EXERCISE DETAILS
Every record is to be printed exactly as written; pictures are to be omitted.

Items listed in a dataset
==========

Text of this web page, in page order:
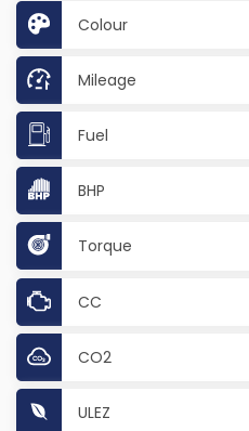
Colour
Mileage
Fuel
BHP
Torque
CC
CO2
ULEZ
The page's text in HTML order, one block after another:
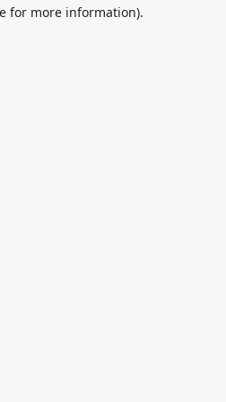
for more information).
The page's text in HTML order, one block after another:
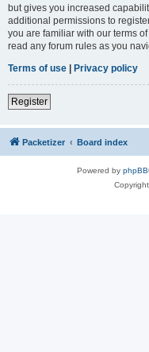
but gives you increased
additional permissions to
you are familiar with our terms
read any forum rules as you
Terms of use | Privacy policy
Register
Packetizer Board index
Powered by phpBB
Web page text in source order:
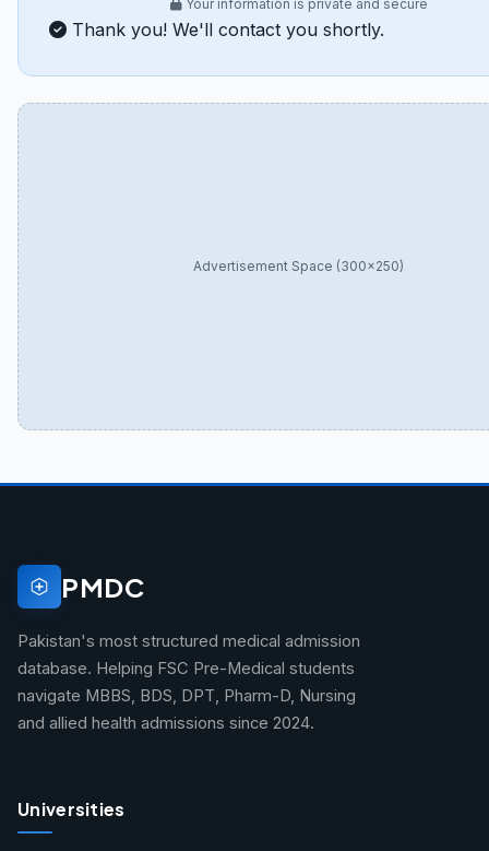
Your information is private and secure
Thank you! We'll contact you shortly.
Advertisement Space (300×250)
PMDC
Pakistan's most structured medical admission
database. Helping FSC Pre-Medical students
navigate MBBS, BDS, DPT, Pharm-D, Nursing
and allied health admissions since 2024.
Universities
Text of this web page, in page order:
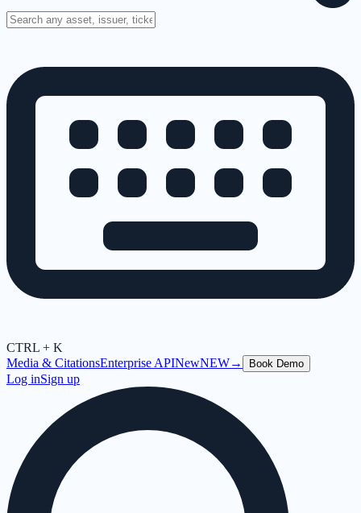
CTRL + K
Media & CitationsEnterprise APINewNEW→ Book Demo
Log inSign up
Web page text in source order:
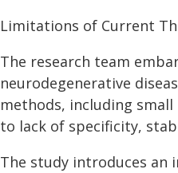
Limitations of Current
The research team
neurodegenerative
methods, including
to lack of specificity,
The study introduces an
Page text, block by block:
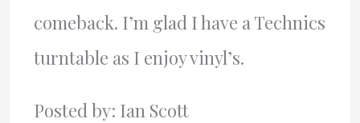
comeback. I’m glad I have a Technics
turntable as I enjoy vinyl’s.
Posted by: Ian Scott
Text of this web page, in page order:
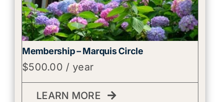
Membership – Marquis Circle
$500.00 / year
LEARN MORE
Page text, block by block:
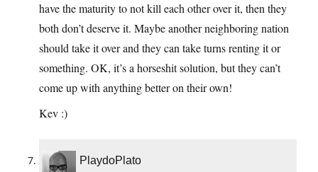
have the maturity to not kill each other over it, then they
both don’t deserve it. Maybe another neighboring nation
should take it over and they can take turns renting it or
something. OK, it’s a horseshit solution, but they can’t
come up with anything better on their own!
Kev :)
PlaydoPlato
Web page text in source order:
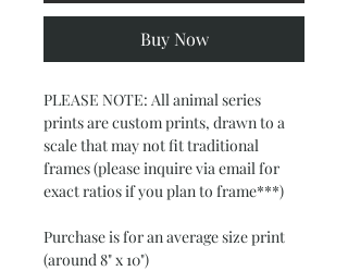
Buy Now
PLEASE NOTE: All animal series
prints are custom prints, drawn to a
scale that may not fit traditional
frames (please inquire via email for
exact ratios if you plan to frame***)
Purchase is for an average size print
(around 8" x 10")
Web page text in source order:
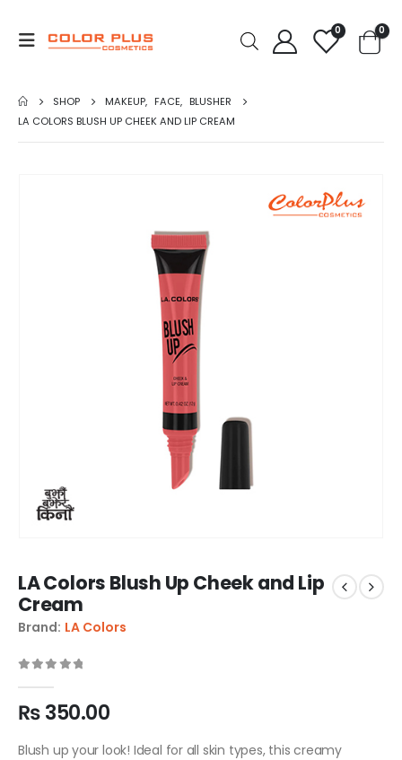
0 0
SHOP MAKEUP, FACE, BLUSHER
LA COLORS BLUSH UP CHEEK AND LIP CREAM
LA Colors Blush Up Cheek and Lip
Cream
Brand: LA Colors
₨350.00
Blush up your look! Ideal for all skin types, this creamy
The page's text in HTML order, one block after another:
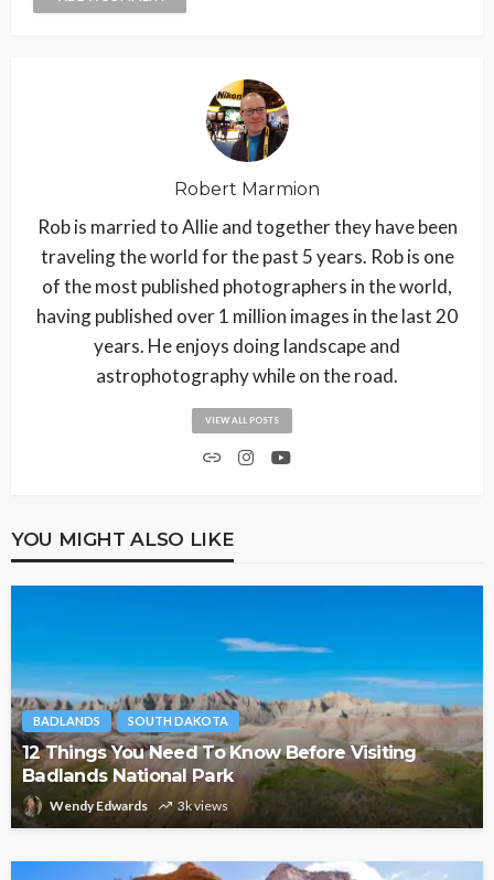
Robert Marmion
Rob is married to Allie and together they have been
traveling the world for the past 5 years. Rob is one
of the most published photographers in the world,
having published over 1 million images in the last 20
years. He enjoys doing landscape and
astrophotography while on the road.
VIEW ALL POSTS
YOU MIGHT ALSO LIKE
BADLANDS SOUTH DAKOTA
12 Things You Need To Know Before Visiting
Badlands National Park
Wendy Edwards 3k views
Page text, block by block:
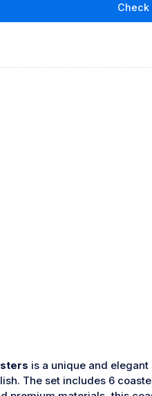
Check
is a unique and
The set includes 6
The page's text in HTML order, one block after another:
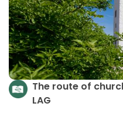
The route of
LAG
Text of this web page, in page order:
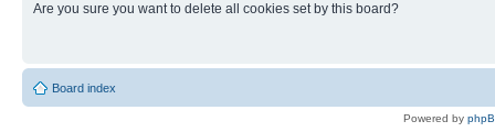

==========

COMPLETED TASK
Text of this web page, in page order:
Colour
Mileage
Fuel
BHP
Torque
CC
CO2
ULEZ
The page's text in HTML order, one block after another:
for more information).
The page's text in HTML order, one block after another:
but gives you increased
additional permissions to
you are familiar with our terms
read any forum rules as you
Terms of use | Privacy policy
Register
Packetizer Board index
Powered by phpBB
Web page text in source order:
Your information is private and secure
Thank you! We'll contact you shortly.
Advertisement Space (300×250)
PMDC
Pakistan's most structured medical admission
database. Helping FSC Pre-Medical students
navigate MBBS, BDS, DPT, Pharm-D, Nursing
and allied health admissions since 2024.
Universities
Text of this web page, in page order:
CTRL + K
Media & CitationsEnterprise APINewNEW→ Book Demo
Log inSign up
Web page text in source order:
Limitations of Current
The research team
neurodegenerative
methods, including
to lack of specificity,
The study introduces an
Page text, block by block:
comeback. I’m glad I have a Technics
turntable as I enjoy vinyl’s.
Posted by: Ian Scott
Text of this web page, in page order:
Membership – Marquis Circle
$500.00 / year
LEARN MORE
Page text, block by block:
have the maturity to not kill each other over it, then they
both don’t deserve it. Maybe another neighboring nation
should take it over and they can take turns renting it or
something. OK, it’s a horseshit solution, but they can’t
come up with anything better on their own!
Kev :)
PlaydoPlato
Web page text in source order:
Buy Now
PLEASE NOTE: All animal series
prints are custom prints, drawn to a
scale that may not fit traditional
frames (please inquire via email for
exact ratios if you plan to frame***)
Purchase is for an average size print
(around 8" x 10")
Web page text in source order:
0 0
SHOP MAKEUP, FACE, BLUSHER
LA COLORS BLUSH UP CHEEK AND LIP CREAM
LA Colors Blush Up Cheek and Lip
Cream
Brand: LA Colors
₨350.00
Blush up your look! Ideal for all skin types, this creamy
The page's text in HTML order, one block after another:
Robert Marmion
Rob is married to Allie and together they have been
traveling the world for the past 5 years. Rob is one
of the most published photographers in the world,
having published over 1 million images in the last 20
years. He enjoys doing landscape and
astrophotography while on the road.
VIEW ALL POSTS
YOU MIGHT ALSO LIKE
BADLANDS SOUTH DAKOTA
12 Things You Need To Know Before Visiting
Badlands National Park
Wendy Edwards 3k views
Page text, block by block:
Check
is a unique and
The set includes 6
The page's text in HTML order, one block after another:
The route of
LAG
Text of this web page, in page order:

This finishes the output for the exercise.